Он поднялся и стоял, разглядывая шахматные фигуры на доске. Ноги расставлены, руки опущены, в одной — трубка.
— И Брейн сгорел в этом огне, — закончил Бишоп.
«Беггарс-Руст» помещался в длинном приземистом здании, скорее похожем на сарай — то ли бывший амбар, то ли казарма. Но Поллинджер его переоборудовал и стало неплохо. Девять тысяч ушло у него на то, чтобы настелить паркетные полы, разбить новые дорожки на участке вокруг дома, проложить подъездную аллею среди густых зарослей лаврового дерева; провести водопровод и обеспечить водой четыре ванных комнаты, десять спален, две кухни, три бара и фонтан на солнечной лоджии над заросшим лилиями прудом; чтобы сломать стены, выровнять углы, поставить двери, заделать все щели, чтобы не проникала вода, не дуло, не сквозило и вообще ничто не доставляло никакого беспокойства. На все это ушло девять тысяч фунтов кредита, который Поллинджер все еще выплачивал.
Он был небольшого роста. Плечи торчали вперед, и, когда он шел, казалось, что он торопится поспеть за ними. А заводили они его в самые странные места. Поллинджер никогда ни перед чем не отступал. Если он натыкался на препятствие, то просто продолжал двигаться и проламывался сквозь стену. И пока вы пересчитываете кирпичи, его уже и след простыл. Он не был мягким человеком, но всегда оставался джентльменом и, насколько люди знали, был честен. Некоторые, впрочем, знали о нем совсем мало; они-то и были его друзьями.
Бишоп узнал все это в основном от мисс Горриндж, до остального дошел сам.
— Да, — сказал Поллинджер, — это скверно.
Они вели беседу об одном из членов клуба, о Брейне.
Сначала Поллинджер рассматривал свое массивное золотое кольцо с печаткой, потом повернулся к красному догорающему закату, наблюдая за его сиянием.

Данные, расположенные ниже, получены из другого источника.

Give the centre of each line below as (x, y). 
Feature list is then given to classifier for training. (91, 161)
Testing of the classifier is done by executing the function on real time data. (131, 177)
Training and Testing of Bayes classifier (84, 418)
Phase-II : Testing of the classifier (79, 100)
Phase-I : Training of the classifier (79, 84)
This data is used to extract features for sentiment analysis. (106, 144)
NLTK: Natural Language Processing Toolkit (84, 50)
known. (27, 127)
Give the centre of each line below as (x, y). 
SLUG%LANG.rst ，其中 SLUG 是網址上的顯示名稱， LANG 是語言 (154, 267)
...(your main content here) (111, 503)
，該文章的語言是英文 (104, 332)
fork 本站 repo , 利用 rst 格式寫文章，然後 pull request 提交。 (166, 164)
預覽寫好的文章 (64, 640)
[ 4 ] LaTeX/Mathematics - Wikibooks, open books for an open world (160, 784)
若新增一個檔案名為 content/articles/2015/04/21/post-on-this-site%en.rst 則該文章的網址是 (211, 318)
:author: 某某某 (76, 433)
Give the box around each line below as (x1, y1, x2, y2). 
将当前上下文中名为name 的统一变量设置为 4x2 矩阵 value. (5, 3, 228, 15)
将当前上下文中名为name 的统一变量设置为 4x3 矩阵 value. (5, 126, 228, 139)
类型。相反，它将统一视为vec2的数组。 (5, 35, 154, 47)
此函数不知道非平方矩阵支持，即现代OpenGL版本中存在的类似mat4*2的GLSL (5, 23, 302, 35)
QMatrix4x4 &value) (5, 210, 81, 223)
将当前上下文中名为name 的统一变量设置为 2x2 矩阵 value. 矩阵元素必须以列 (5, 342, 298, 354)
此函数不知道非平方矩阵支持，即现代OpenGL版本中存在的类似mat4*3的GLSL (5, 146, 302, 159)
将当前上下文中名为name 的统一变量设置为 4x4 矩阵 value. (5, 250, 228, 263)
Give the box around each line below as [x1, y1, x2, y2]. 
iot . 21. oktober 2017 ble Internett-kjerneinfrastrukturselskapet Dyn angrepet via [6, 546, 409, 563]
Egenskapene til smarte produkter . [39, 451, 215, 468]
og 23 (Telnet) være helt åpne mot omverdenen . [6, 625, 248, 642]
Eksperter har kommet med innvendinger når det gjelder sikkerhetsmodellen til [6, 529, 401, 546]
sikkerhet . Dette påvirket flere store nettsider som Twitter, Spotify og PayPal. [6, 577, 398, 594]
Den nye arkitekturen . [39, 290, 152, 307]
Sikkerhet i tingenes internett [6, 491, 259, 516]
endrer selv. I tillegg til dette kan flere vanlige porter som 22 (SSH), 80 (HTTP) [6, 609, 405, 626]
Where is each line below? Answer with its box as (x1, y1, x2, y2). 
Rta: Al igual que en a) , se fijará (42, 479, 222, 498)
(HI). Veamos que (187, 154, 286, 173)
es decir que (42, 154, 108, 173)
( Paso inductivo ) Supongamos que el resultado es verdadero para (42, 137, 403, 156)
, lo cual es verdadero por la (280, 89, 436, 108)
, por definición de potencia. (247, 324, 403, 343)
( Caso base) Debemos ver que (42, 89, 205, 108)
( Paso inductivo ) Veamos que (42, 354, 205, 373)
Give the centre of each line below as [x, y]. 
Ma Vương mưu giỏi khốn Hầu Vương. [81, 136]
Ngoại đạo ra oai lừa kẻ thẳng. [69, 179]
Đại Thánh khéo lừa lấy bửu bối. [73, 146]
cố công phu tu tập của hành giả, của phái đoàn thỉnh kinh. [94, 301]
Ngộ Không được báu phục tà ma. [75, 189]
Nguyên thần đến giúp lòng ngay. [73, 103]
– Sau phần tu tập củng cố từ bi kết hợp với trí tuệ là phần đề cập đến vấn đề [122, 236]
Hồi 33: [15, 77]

— Вы его знали? — спросил он Бишопа.
— Нет. И, как я понимаю, многое потерял.
— Да. Занятный он был мужик. Силен, словно бык, но и подвижен, понимаете? И молодой. Всего тридцать пять где-то. Слишком молод, чтобы умирать. Слишком много еще было в нем молодой, горячей крови. Мы все его очень жалеем. — Поллинджер отвел взгляд, на лбу его собрались морщины. — Я говорю о своей компании, о клубе. Я люблю их. Они любили его.
Он покачал головой, словно ему нечего было добавить к сказанному.
Бишоп подождал немного, потом спросил:
— Кажется, мисс Маршам приходит сюда ужинать? Я надеялся встретить ее сегодня.